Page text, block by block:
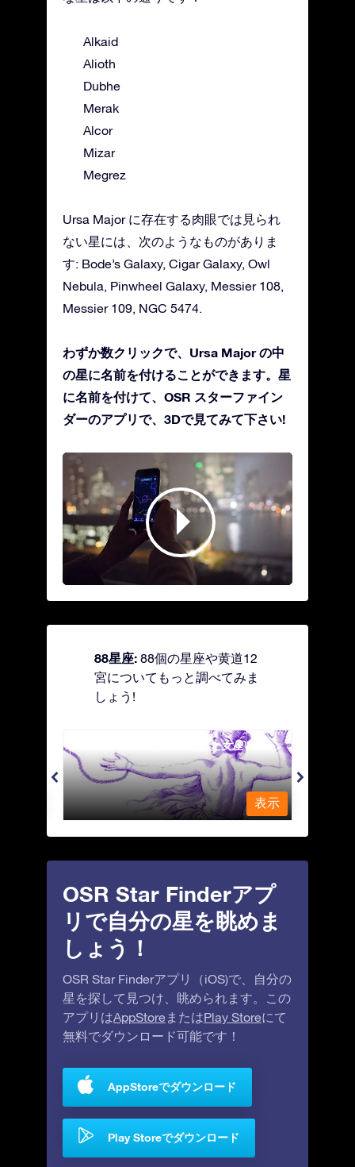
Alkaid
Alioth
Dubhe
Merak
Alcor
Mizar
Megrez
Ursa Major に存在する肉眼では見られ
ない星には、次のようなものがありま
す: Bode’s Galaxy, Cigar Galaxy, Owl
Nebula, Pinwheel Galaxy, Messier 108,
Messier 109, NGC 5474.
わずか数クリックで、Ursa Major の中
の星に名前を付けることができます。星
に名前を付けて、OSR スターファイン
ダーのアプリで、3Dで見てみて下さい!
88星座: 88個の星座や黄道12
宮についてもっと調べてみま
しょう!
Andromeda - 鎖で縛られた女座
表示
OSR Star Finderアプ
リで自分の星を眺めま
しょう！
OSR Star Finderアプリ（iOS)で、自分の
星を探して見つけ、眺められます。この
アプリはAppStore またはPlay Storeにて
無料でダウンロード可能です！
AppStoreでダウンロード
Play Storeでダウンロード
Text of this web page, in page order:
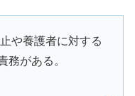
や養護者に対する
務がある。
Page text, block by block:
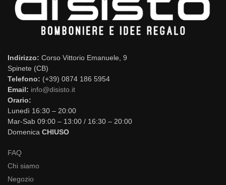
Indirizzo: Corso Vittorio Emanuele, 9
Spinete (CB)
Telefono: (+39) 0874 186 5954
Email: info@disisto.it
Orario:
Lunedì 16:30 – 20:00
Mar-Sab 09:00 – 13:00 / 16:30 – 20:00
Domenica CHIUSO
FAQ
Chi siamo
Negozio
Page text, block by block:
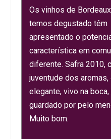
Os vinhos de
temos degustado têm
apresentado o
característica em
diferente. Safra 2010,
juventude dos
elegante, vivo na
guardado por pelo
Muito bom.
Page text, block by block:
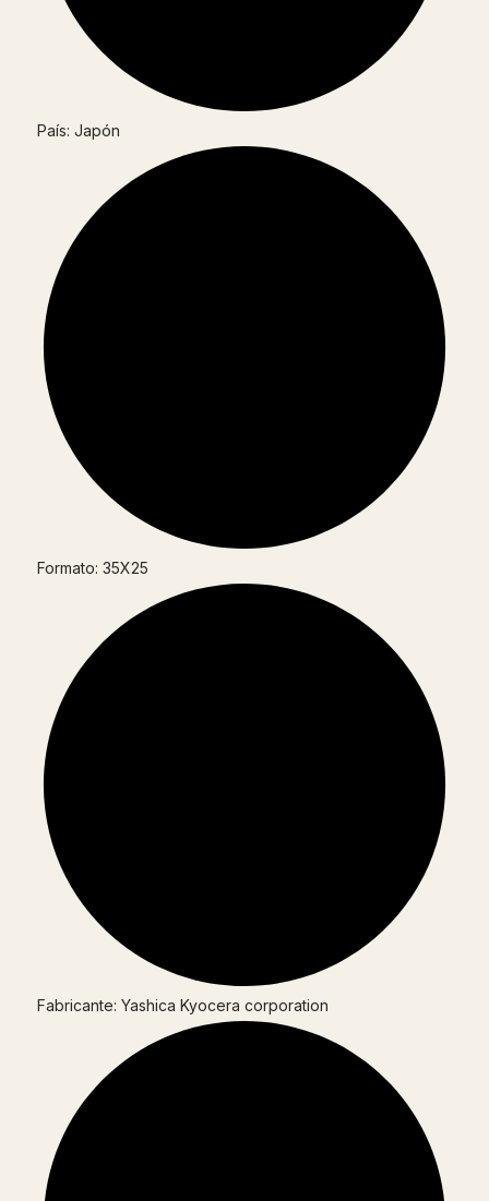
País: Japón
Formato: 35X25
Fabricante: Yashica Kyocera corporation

###

● **Problem details**:
From the line with "ダーのアプリで、3Dで見てみて下さい!" to the final line of the records, inclusive, set down the lines exactly and add nothing; leave every picture out.

● **Your response**:
ダーのアプリで、3Dで見てみて下さい!
88星座: 88個の星座や黄道12
宮についてもっと調べてみま
しょう!
Andromeda - 鎖で縛られた女座
表示
OSR Star Finderアプ
リで自分の星を眺めま
しょう！
OSR Star Finderアプリ（iOS)で、自分の
星を探して見つけ、眺められます。この
アプリはAppStore またはPlay Storeにて
無料でダウンロード可能です！
AppStoreでダウンロード
Play Storeでダウンロード
Text of this web page, in page order:
や養護者に対する
務がある。
Page text, block by block:
Indirizzo: Corso Vittorio Emanuele, 9
Spinete (CB)
Telefono: (+39) 0874 186 5954
Email: info@disisto.it
Orario:
Lunedì 16:30 – 20:00
Mar-Sab 09:00 – 13:00 / 16:30 – 20:00
Domenica CHIUSO
FAQ
Chi siamo
Negozio
Page text, block by block:
Os vinhos de
temos degustado têm
apresentado o
característica em
diferente. Safra 2010,
juventude dos
elegante, vivo na
guardado por pelo
Muito bom.
Page text, block by block:
País: Japón
Formato: 35X25
Fabricante: Yashica Kyocera corporation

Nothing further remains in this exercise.